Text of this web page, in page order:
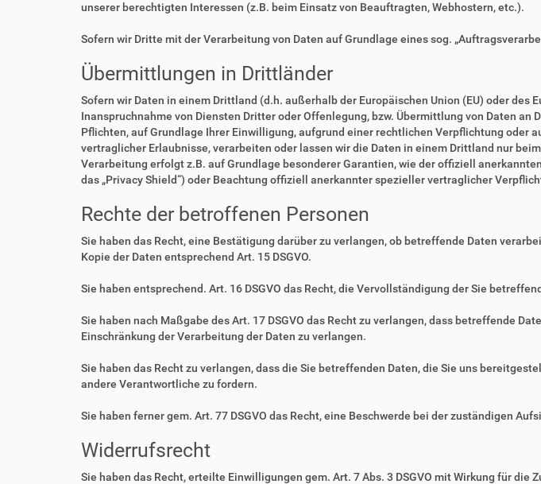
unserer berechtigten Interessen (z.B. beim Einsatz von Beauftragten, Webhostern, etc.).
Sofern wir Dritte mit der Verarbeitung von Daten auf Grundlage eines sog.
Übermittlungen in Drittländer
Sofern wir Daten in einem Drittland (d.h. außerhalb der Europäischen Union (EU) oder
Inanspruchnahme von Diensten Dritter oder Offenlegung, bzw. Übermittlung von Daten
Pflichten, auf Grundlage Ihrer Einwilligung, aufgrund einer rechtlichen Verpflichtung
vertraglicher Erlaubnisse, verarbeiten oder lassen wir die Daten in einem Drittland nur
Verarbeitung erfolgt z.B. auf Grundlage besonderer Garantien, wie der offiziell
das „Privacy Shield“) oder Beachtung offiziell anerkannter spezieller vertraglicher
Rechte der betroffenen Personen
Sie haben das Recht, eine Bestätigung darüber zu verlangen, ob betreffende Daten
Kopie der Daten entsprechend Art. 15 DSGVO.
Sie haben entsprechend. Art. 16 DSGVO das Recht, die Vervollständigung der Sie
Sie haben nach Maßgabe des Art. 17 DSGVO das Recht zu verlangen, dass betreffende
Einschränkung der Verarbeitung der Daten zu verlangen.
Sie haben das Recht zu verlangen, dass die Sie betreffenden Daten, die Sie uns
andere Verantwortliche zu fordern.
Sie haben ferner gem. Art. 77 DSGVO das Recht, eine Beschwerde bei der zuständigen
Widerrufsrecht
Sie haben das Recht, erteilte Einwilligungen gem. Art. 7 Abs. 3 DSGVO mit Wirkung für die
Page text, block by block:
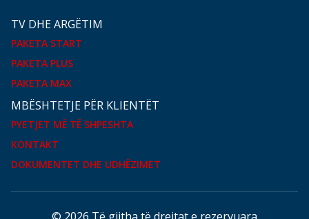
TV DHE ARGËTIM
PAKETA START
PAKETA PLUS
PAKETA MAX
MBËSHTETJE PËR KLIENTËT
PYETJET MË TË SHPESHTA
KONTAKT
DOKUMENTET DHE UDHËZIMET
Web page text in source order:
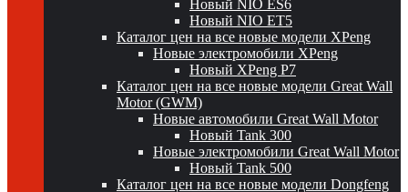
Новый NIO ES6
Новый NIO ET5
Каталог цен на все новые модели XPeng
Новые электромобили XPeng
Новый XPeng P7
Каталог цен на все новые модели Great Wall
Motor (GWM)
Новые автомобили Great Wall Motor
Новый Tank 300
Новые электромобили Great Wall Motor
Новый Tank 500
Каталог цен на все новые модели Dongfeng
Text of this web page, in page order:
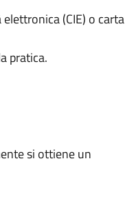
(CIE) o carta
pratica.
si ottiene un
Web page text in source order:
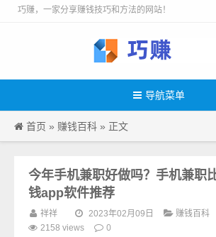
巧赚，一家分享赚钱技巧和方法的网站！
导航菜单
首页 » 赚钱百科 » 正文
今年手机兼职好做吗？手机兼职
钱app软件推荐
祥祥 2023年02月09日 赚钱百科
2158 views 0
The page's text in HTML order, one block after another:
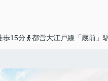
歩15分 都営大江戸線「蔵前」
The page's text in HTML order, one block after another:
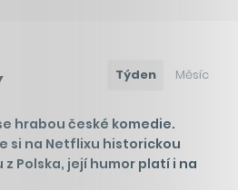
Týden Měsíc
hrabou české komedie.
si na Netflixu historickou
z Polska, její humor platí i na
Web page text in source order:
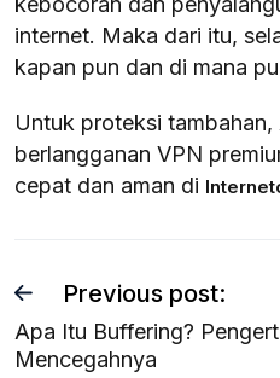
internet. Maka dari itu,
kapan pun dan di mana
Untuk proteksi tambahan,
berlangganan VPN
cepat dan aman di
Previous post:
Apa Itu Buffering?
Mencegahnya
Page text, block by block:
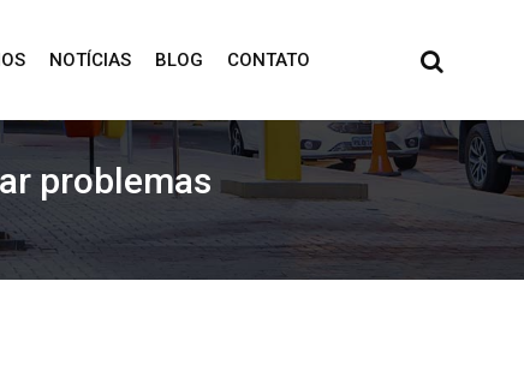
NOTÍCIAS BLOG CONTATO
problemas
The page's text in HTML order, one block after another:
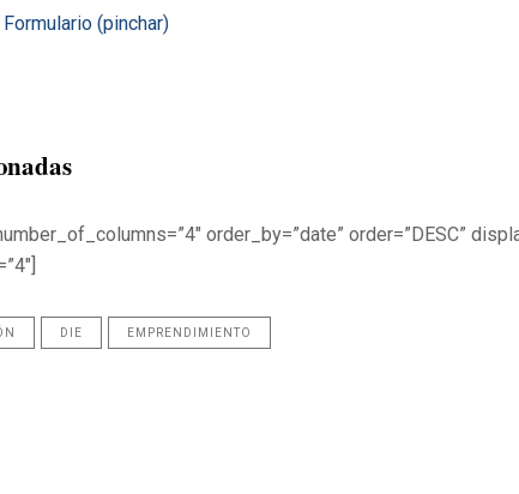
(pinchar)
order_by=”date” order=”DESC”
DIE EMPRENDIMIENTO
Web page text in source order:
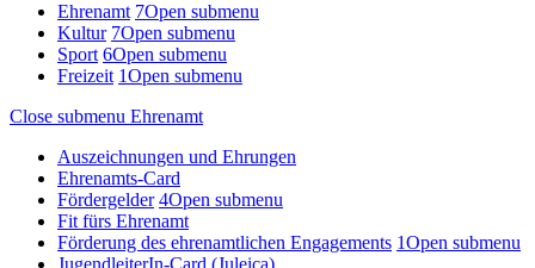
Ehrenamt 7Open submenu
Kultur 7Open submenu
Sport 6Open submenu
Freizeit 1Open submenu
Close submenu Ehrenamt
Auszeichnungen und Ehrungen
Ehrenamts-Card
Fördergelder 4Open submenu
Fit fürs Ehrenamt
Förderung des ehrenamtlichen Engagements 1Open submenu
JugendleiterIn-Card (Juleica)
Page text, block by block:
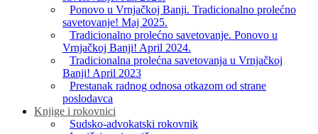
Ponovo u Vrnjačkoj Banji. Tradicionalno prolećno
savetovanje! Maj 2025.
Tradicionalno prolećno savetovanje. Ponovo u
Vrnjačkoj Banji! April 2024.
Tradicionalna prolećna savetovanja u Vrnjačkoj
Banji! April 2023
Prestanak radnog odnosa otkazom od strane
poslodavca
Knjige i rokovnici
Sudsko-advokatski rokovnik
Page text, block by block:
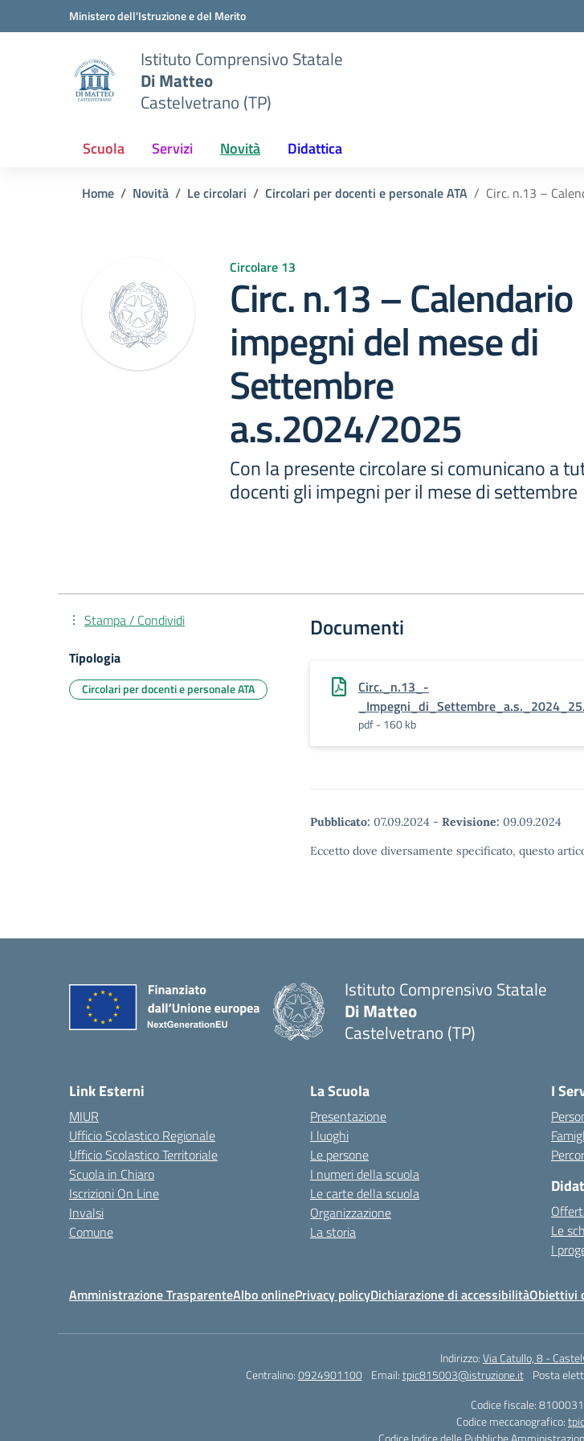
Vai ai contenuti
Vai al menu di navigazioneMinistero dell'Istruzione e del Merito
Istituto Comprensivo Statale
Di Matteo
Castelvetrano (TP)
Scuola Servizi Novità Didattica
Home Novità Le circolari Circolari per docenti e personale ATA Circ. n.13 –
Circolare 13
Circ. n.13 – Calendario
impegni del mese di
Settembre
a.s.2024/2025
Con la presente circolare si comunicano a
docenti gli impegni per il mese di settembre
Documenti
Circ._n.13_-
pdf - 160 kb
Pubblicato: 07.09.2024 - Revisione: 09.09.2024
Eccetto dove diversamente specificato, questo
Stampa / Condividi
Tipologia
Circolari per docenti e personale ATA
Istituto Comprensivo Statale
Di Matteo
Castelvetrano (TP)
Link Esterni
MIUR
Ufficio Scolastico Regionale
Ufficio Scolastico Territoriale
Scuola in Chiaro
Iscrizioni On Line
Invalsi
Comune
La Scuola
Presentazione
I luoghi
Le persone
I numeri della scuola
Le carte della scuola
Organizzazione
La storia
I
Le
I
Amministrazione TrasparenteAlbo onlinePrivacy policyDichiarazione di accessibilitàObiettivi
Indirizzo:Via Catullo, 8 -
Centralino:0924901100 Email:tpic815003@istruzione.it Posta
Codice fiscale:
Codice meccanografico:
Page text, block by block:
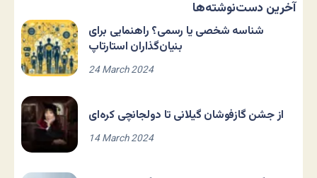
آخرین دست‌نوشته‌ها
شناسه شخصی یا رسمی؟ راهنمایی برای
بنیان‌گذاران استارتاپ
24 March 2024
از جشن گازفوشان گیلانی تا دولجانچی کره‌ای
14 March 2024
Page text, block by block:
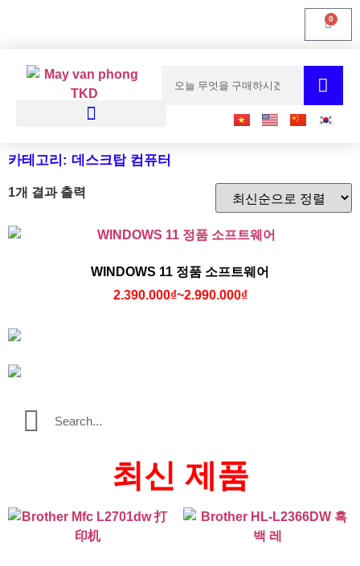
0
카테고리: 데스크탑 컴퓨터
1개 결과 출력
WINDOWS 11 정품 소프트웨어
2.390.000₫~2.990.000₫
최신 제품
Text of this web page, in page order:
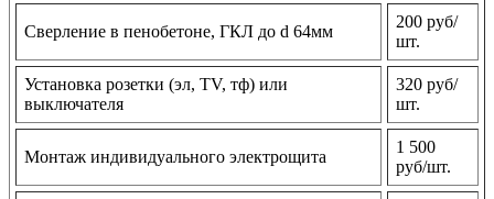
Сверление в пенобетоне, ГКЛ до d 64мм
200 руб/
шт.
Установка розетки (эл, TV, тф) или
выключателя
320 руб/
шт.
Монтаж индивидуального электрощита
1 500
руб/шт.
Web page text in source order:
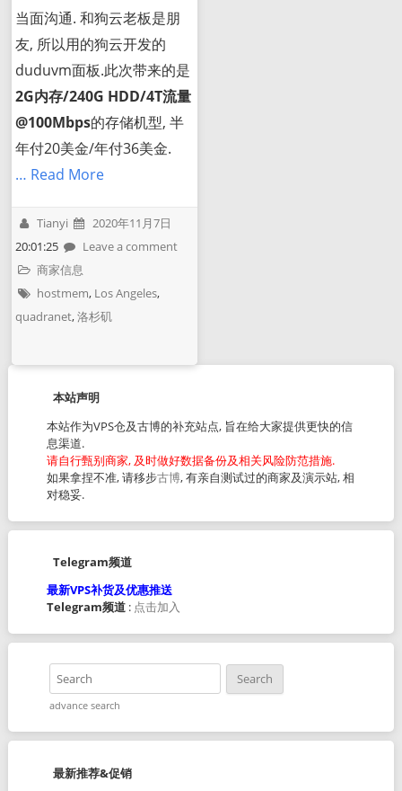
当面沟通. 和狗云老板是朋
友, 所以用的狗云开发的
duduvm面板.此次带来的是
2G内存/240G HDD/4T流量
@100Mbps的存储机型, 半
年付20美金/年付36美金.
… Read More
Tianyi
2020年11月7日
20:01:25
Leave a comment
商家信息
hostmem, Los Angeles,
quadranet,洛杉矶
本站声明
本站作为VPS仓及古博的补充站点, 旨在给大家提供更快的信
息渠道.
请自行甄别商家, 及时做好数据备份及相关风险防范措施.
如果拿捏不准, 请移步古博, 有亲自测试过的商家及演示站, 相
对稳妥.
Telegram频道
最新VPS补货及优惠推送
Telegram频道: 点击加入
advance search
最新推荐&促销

════

- About this exercise -
Any pictures above are to be left out. Retype the rest of the records exactly.

- Answer below -
Text of this web page, in page order:
unserer berechtigten Interessen (z.B. beim Einsatz von Beauftragten, Webhostern, etc.).
Sofern wir Dritte mit der Verarbeitung von Daten auf Grundlage eines sog.
Übermittlungen in Drittländer
Sofern wir Daten in einem Drittland (d.h. außerhalb der Europäischen Union (EU) oder
Inanspruchnahme von Diensten Dritter oder Offenlegung, bzw. Übermittlung von Daten
Pflichten, auf Grundlage Ihrer Einwilligung, aufgrund einer rechtlichen Verpflichtung
vertraglicher Erlaubnisse, verarbeiten oder lassen wir die Daten in einem Drittland nur
Verarbeitung erfolgt z.B. auf Grundlage besonderer Garantien, wie der offiziell
das „Privacy Shield“) oder Beachtung offiziell anerkannter spezieller vertraglicher
Rechte der betroffenen Personen
Sie haben das Recht, eine Bestätigung darüber zu verlangen, ob betreffende Daten
Kopie der Daten entsprechend Art. 15 DSGVO.
Sie haben entsprechend. Art. 16 DSGVO das Recht, die Vervollständigung der Sie
Sie haben nach Maßgabe des Art. 17 DSGVO das Recht zu verlangen, dass betreffende
Einschränkung der Verarbeitung der Daten zu verlangen.
Sie haben das Recht zu verlangen, dass die Sie betreffenden Daten, die Sie uns
andere Verantwortliche zu fordern.
Sie haben ferner gem. Art. 77 DSGVO das Recht, eine Beschwerde bei der zuständigen
Widerrufsrecht
Sie haben das Recht, erteilte Einwilligungen gem. Art. 7 Abs. 3 DSGVO mit Wirkung für die
Page text, block by block:
TV DHE ARGËTIM
PAKETA START
PAKETA PLUS
PAKETA MAX
MBËSHTETJE PËR KLIENTËT
PYETJET MË TË SHPESHTA
KONTAKT
DOKUMENTET DHE UDHËZIMET
Web page text in source order:
Новый NIO ES6
Новый NIO ET5
Каталог цен на все новые модели XPeng
Новые электромобили XPeng
Новый XPeng P7
Каталог цен на все новые модели Great Wall
Motor (GWM)
Новые автомобили Great Wall Motor
Новый Tank 300
Новые электромобили Great Wall Motor
Новый Tank 500
Каталог цен на все новые модели Dongfeng
Text of this web page, in page order:
(CIE) o carta
pratica.
si ottiene un
Web page text in source order:
巧赚，一家分享赚钱技巧和方法的网站！
导航菜单
首页 » 赚钱百科 » 正文
今年手机兼职好做吗？手机兼职
钱app软件推荐
祥祥 2023年02月09日 赚钱百科
2158 views 0
The page's text in HTML order, one block after another:
歩15分 都営大江戸線「蔵前」
The page's text in HTML order, one block after another:
Týden Měsíc
hrabou české komedie.
si na Netflixu historickou
z Polska, její humor platí i na
Web page text in source order:
internet. Maka dari itu,
kapan pun dan di mana
Untuk proteksi tambahan,
berlangganan VPN
cepat dan aman di
Previous post:
Apa Itu Buffering?
Mencegahnya
Page text, block by block:
NOTÍCIAS BLOG CONTATO
problemas
The page's text in HTML order, one block after another:
(pinchar)
order_by=”date” order=”DESC”
DIE EMPRENDIMIENTO
Web page text in source order:
Ehrenamt 7Open submenu
Kultur 7Open submenu
Sport 6Open submenu
Freizeit 1Open submenu
Close submenu Ehrenamt
Auszeichnungen und Ehrungen
Ehrenamts-Card
Fördergelder 4Open submenu
Fit fürs Ehrenamt
Förderung des ehrenamtlichen Engagements 1Open submenu
JugendleiterIn-Card (Juleica)
Page text, block by block:
Ponovo u Vrnjačkoj Banji. Tradicionalno prolećno
savetovanje! Maj 2025.
Tradicionalno prolećno savetovanje. Ponovo u
Vrnjačkoj Banji! April 2024.
Tradicionalna prolećna savetovanja u Vrnjačkoj
Banji! April 2023
Prestanak radnog odnosa otkazom od strane
poslodavca
Knjige i rokovnici
Sudsko-advokatski rokovnik
Page text, block by block:
Vai ai contenuti
Vai al menu di navigazioneMinistero dell'Istruzione e del Merito
Istituto Comprensivo Statale
Di Matteo
Castelvetrano (TP)
Scuola Servizi Novità Didattica
Home Novità Le circolari Circolari per docenti e personale ATA Circ. n.13 –
Circolare 13
Circ. n.13 – Calendario
impegni del mese di
Settembre
a.s.2024/2025
Con la presente circolare si comunicano a
docenti gli impegni per il mese di settembre
Documenti
Circ._n.13_-
pdf - 160 kb
Pubblicato: 07.09.2024 - Revisione: 09.09.2024
Eccetto dove diversamente specificato, questo
Stampa / Condividi
Tipologia
Circolari per docenti e personale ATA
Istituto Comprensivo Statale
Di Matteo
Castelvetrano (TP)
Link Esterni
MIUR
Ufficio Scolastico Regionale
Ufficio Scolastico Territoriale
Scuola in Chiaro
Iscrizioni On Line
Invalsi
Comune
La Scuola
Presentazione
I luoghi
Le persone
I numeri della scuola
Le carte della scuola
Organizzazione
La storia
I
Le
I
Amministrazione TrasparenteAlbo onlinePrivacy policyDichiarazione di accessibilitàObiettivi
Indirizzo:Via Catullo, 8 -
Centralino:0924901100 Email:tpic815003@istruzione.it Posta
Codice fiscale:
Codice meccanografico:
Page text, block by block:
آخرین دست‌نوشته‌ها
شناسه شخصی یا رسمی؟ راهنمایی برای
بنیان‌گذاران استارتاپ
24 March 2024
از جشن گازفوشان گیلانی تا دولجانچی کره‌ای
14 March 2024
Page text, block by block:
0
카테고리: 데스크탑 컴퓨터
1개 결과 출력
WINDOWS 11 정품 소프트웨어
2.390.000₫~2.990.000₫
최신 제품
Text of this web page, in page order:
Сверление в пенобетоне, ГКЛ до d 64мм
200 руб/
шт.
Установка розетки (эл, TV, тф) или
выключателя
320 руб/
шт.
Монтаж индивидуального электрощита
1 500
руб/шт.
Web page text in source order:
当面沟通. 和狗云老板是朋
友, 所以用的狗云开发的
duduvm面板.此次带来的是
2G内存/240G HDD/4T流量
@100Mbps的存储机型, 半
年付20美金/年付36美金.
… Read More
Tianyi
2020年11月7日
20:01:25
Leave a comment
商家信息
hostmem, Los Angeles,
quadranet,洛杉矶
本站声明
本站作为VPS仓及古博的补充站点, 旨在给大家提供更快的信
息渠道.
请自行甄别商家, 及时做好数据备份及相关风险防范措施.
如果拿捏不准, 请移步古博, 有亲自测试过的商家及演示站, 相
对稳妥.
Telegram频道
最新VPS补货及优惠推送
Telegram频道: 点击加入
advance search
最新推荐&促销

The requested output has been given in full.